- **Work to be completed**
Using the line that contains "Static analysis is" as the first line and the last line of the data as the final one, give every line in that range again exactly.

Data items
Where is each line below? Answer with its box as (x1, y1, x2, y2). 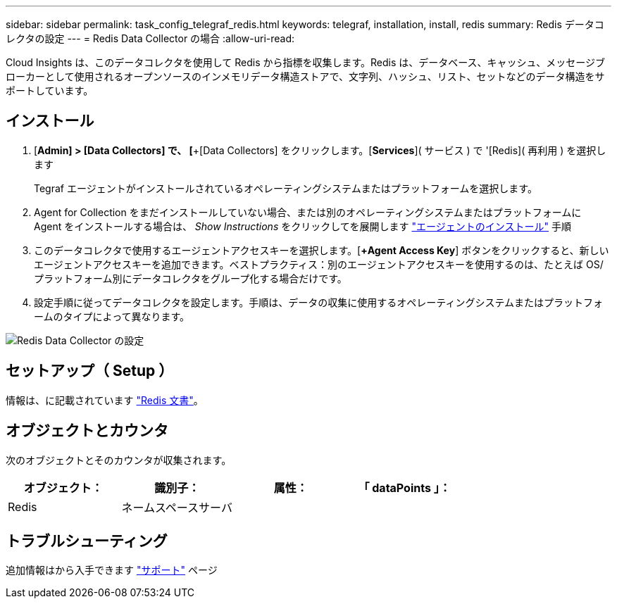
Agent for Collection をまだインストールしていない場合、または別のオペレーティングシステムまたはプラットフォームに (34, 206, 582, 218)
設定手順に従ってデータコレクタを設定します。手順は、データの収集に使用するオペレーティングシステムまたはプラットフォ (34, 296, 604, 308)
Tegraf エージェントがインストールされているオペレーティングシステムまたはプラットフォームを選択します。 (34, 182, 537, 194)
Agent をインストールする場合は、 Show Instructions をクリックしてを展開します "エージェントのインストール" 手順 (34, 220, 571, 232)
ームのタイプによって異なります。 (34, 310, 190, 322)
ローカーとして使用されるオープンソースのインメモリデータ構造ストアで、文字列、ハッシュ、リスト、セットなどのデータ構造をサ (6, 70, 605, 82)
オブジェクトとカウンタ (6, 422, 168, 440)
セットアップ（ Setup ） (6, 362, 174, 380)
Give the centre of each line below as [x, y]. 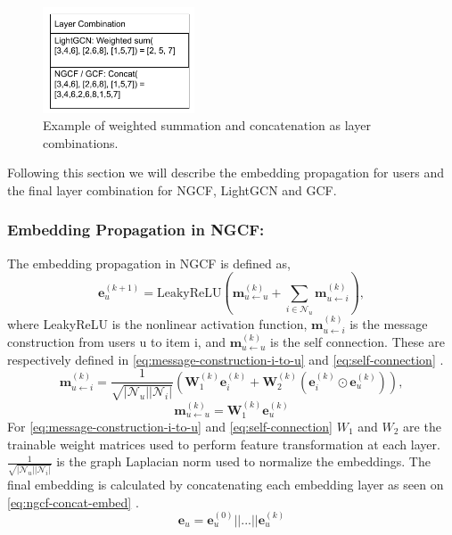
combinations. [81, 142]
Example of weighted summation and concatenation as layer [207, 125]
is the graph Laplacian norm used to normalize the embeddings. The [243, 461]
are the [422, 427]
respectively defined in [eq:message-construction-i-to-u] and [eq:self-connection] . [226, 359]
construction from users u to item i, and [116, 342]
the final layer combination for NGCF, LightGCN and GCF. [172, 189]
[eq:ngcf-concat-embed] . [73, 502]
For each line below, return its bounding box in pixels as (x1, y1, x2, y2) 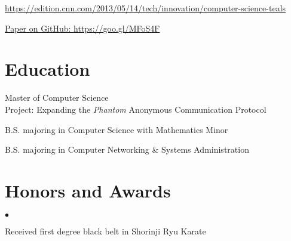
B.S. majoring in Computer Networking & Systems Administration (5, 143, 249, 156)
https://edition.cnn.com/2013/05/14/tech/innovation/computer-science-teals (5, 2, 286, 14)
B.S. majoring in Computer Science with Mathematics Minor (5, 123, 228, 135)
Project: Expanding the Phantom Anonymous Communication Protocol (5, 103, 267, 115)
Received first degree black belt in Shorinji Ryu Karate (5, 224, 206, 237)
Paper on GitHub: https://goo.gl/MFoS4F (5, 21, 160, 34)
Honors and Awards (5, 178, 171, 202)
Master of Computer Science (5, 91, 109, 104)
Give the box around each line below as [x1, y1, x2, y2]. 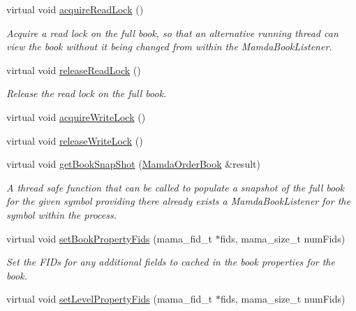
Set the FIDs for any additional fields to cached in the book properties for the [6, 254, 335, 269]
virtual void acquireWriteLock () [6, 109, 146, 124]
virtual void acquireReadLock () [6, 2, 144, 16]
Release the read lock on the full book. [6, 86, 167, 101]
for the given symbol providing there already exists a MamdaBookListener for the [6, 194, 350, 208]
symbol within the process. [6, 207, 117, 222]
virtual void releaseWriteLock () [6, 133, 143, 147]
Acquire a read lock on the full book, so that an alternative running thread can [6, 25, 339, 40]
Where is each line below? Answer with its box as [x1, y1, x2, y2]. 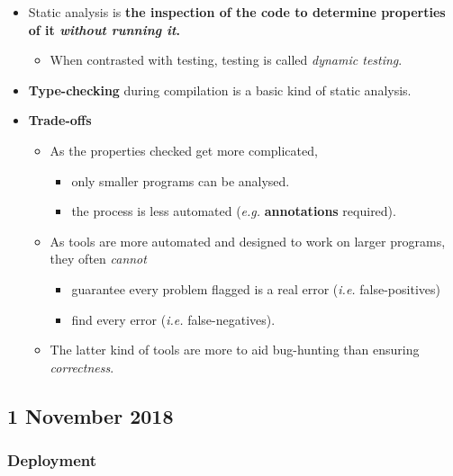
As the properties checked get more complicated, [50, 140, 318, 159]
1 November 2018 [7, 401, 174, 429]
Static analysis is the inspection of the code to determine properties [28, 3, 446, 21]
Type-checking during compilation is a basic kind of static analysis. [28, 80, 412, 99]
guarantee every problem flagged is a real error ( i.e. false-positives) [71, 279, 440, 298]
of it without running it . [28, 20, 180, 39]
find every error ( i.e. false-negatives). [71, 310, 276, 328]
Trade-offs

- **Solution to this exercise**
Static analysis is the inspection of the code to determine properties [28, 3, 446, 21]
Type-checking during compilation is a basic kind of static analysis. [28, 80, 412, 99]
guarantee every problem flagged is a real error ( i.e. false-positives) [71, 279, 440, 298]
of it without running it . [28, 20, 180, 39]
find every error ( i.e. false-negatives). [71, 310, 276, 328]
Trade-offs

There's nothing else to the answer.